Man showcasing NVIDIA GPU on stage with server racks in the background.

NVIDIA Crushes MLPerf Inference v6.0 With Blackwell Ultra, Delivering a Massive Lead Over Rivals

NVIDIA is once again making a loud statement in the AI hardware race, becoming one of the first companies to publish a full, “extensive” MLPerf Inference v6.0 submission and claiming the strongest performance relative to the rest of the field combined. In its latest update, NVIDIA points to Blackwell Ultra as the key ingredient behind what it calls the highest AI factory throughput and the lowest token cost, reinforcing the company’s message that performance gains aren’t just about raw hardware, but about the entire platform working as one.

MLPerf Inference is widely seen as one of the most demanding, industry-standard AI benchmarking suites because it tests real-world inference workloads across established rules. Version 6.0 raises the bar further by adding support for newer reasoning and Mixture-of-Experts (MoE) models such as DeepSeek-R1, GPT-OSS-120B, and Mixtral 8x7B. It also expands coverage of dense large language models, generative recommender systems, and vision-language models, reflecting the types of workloads enterprises are actually deploying today.

NVIDIA’s posted results highlight significant improvements on the GB300 NVL72 platform between MLPerf Inference v5.1 and v6.0. For DeepSeek-R1 in the server scenario, throughput rose from 2,907 tokens/sec per GPU to 8,064 tokens/sec per GPU, a 2.77x increase. In the offline scenario, DeepSeek-R1 improved from 5,842 to 9,821 tokens/sec per GPU, a 1.68x gain. For Llama 3.1 405B, performance also climbed: server mode improved from 170 to 259 tokens/sec per GPU (1.52x), and offline mode moved from 224 to 271 tokens/sec per GPU (1.21x).

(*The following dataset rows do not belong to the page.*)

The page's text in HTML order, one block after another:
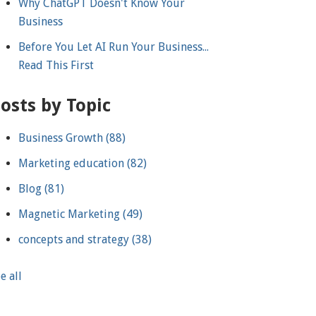
Why ChatGPT Doesn't Know Your
Business
Before You Let AI Run Your Business...
Read This First
by Topic
Business Growth(88)
Marketing education(82)
Blog(81)
Magnetic Marketing(49)
concepts and strategy(38)
all
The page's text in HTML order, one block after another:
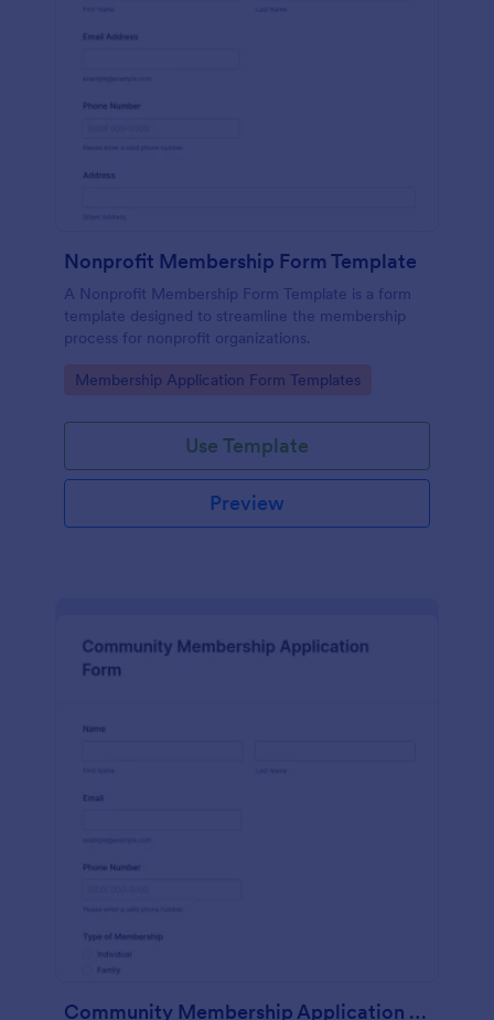
Nonprofit Membership Form Template
A Nonprofit Membership Form Template is a form
template designed to streamline the membership
process for nonprofit organizations.
Go to Category:
Membership Application Form Templates
Use Template
Preview
Community Membership Application Form
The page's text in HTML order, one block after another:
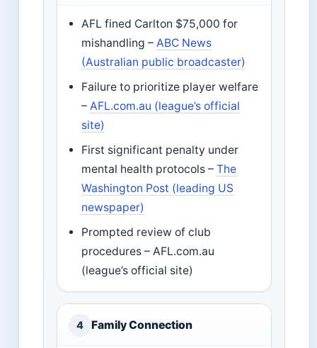
AFL fined Carlton $75,000 for
mishandling –ABC News
(Australian public broadcaster)
Failure to prioritize player welfare
–AFL.com.au (league’s official
site)
First significant penalty under
mental health protocols –The
Washington Post (leading US
newspaper)
Prompted review of club
procedures – AFL.com.au
(league’s official site)
4 Family Connection
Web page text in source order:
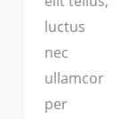
luctus
nec
ullamcor
per
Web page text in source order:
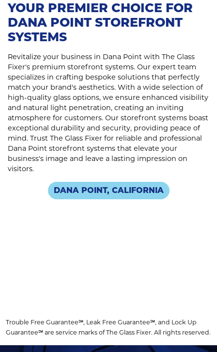
YOUR PREMIER CHOICE FOR
DANA POINT STOREFRONT
SYSTEMS
Revitalize your business in Dana Point with The Glass
Fixer's premium storefront systems. Our expert team
specializes in crafting bespoke solutions that perfectly
match your brand's aesthetics. With a wide selection of
high-quality glass options, we ensure enhanced visibility
and natural light penetration, creating an inviting
atmosphere for customers. Our storefront systems boast
exceptional durability and security, providing peace of
mind. Trust The Glass Fixer for reliable and professional
Dana Point storefront systems that elevate your
business's image and leave a lasting impression on
visitors.
DANA POINT, CALIFORNIA
Trouble Free Guarantee℠, Leak Free Guarantee℠, and Lock Up
Guarantee℠ are service marks of The Glass Fixer. All rights reserved.
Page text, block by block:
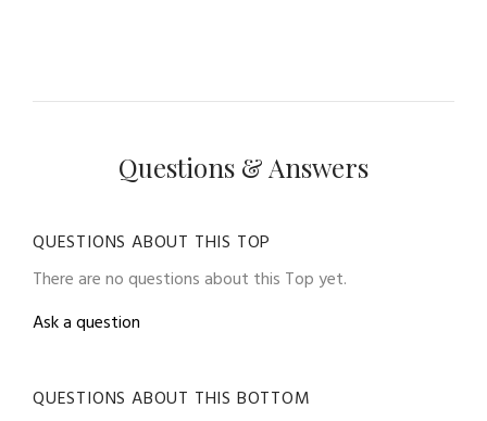
Questions & Answers
QUESTIONS ABOUT THIS TOP
There are no questions about this Top yet.
Ask a question
QUESTIONS ABOUT THIS BOTTOM
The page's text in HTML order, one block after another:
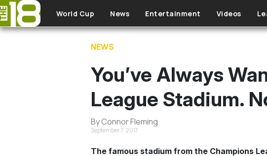
Skip to main content
World Cup News Entertainment Videos
NEWS
You’ve Always
League Stadium.
By Connor Fleming
September 7, 2017
The famous stadium from the Champions
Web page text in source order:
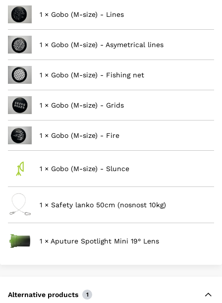
1 × Gobo (M-size) - Lines
1 × Gobo (M-size) - Asymetrical lines
1 × Gobo (M-size) - Fishing net
1 × Gobo (M-size) - Grids
1 × Gobo (M-size) - Fire
1 × Gobo (M-size) - Slunce
1 × Safety lanko 50cm (nosnost 10kg)
1 × Aputure Spotlight Mini 19° Lens
Alternative products 1
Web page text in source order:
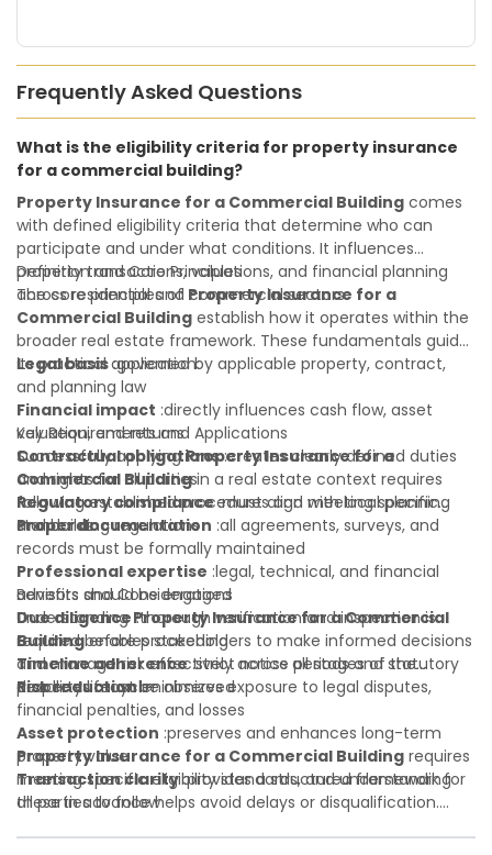
Frequently Asked Questions
What is the eligibility criteria for property insurance
for a commercial building?
Property Insurance for a Commercial Building comes
with defined eligibility criteria that determine who can
participate and under what conditions. It influences
property transactions, valuations, and financial planning
across residential and commercial sectors.
Definition and Core Principles
The core principles of Property Insurance for a
Commercial Building establish how it operates within the
broader real estate framework. These fundamentals guide
its practical application:
Legal basis:governed by applicable property, contract,
and planning law
Financial impact :directly influences cash flow, asset
valuation, and returns
Contractual obligations:creates clearly defined duties
and rights for all parties
Regulatory compliance:must align with local planning
and building regulations
Key Requirements and Applications
Successfully applyingProperty Insurance for a
Commercial Buildingin a real estate context requires
following established procedures and meeting specific
standards:
Proper documentation :all agreements, surveys, and
records must be formally maintained
Professional expertise :legal, technical, and financial
advisors should be engaged
Due diligence:thorough verification and inspection is
required before proceeding
Timeline adherence:strict notice periods and statutory
deadlines must be observed
Benefits and Considerations
UnderstandingProperty Insurance for a Commercial
Buildingenables stakeholders to make informed decisions
and manage risk effectively across all stages of the
property lifecycle:
Risk reduction:minimizes exposure to legal disputes,
financial penalties, and losses
Asset protection :preserves and enhances long-term
property value
Transaction clarity:provides a structured framework for
all parties to follow
Property Insurance for a Commercial Building requires
meeting specific eligibility standards, and understanding
these in advance helps avoid delays or disqualification.

One of the more notable takeaways is that NVIDIA attributes a meaningful portion of these gains to software and platform optimizations, not hardware changes. The company says that since its earlier DeepSeek-R1 submission, it has achieved up to a 2.7x increase in token throughput through optimization work alone. At the same time, NVIDIA claims that compared with the prior GB200 NVL72 generation, Blackwell Ultra can deliver up to a 2.77x speedup under the v6.0 benchmark rules, suggesting the improvements hold up even under stricter, more current testing.

NVIDIA also emphasizes that achieving high inference throughput at scale requires what it describes as “extreme co-design” across chips, system architecture, data center design, and software. In other words, it’s positioning its advantage as an end-to-end systems win rather than a single-component victory. The company argues that this approach is why its MLPerf Inference v6.0 results show strong performance across a wide spread of AI workloads, from massive LLM inference to vision-language models and generative recommendation pipelines.

Beyond bragging rights, NVIDIA is clearly aiming at the metrics that matter to organizations building and operating AI infrastructure: token cost, total cost of ownership, and efficiency at deployment scale. The company’s narrative is that higher tokens-per-second performance and better token-per-dollar figures translate into more usable AI output for the same investment, especially in large “AI factory” style deployments.

MLPerf remains an especially tough proving ground, and NVIDIA’s willingness to submit broad benchmark coverage continues to set it apart in terms of public, standardized performance reporting. With MLPerf Inference v6.0 expanding into newer model types and practical enterprise workloads, NVIDIA is using these results to reinforce its claim that Blackwell Ultra delivers leading inference performance where it counts most: modern reasoning, large language models, and production-scale AI services.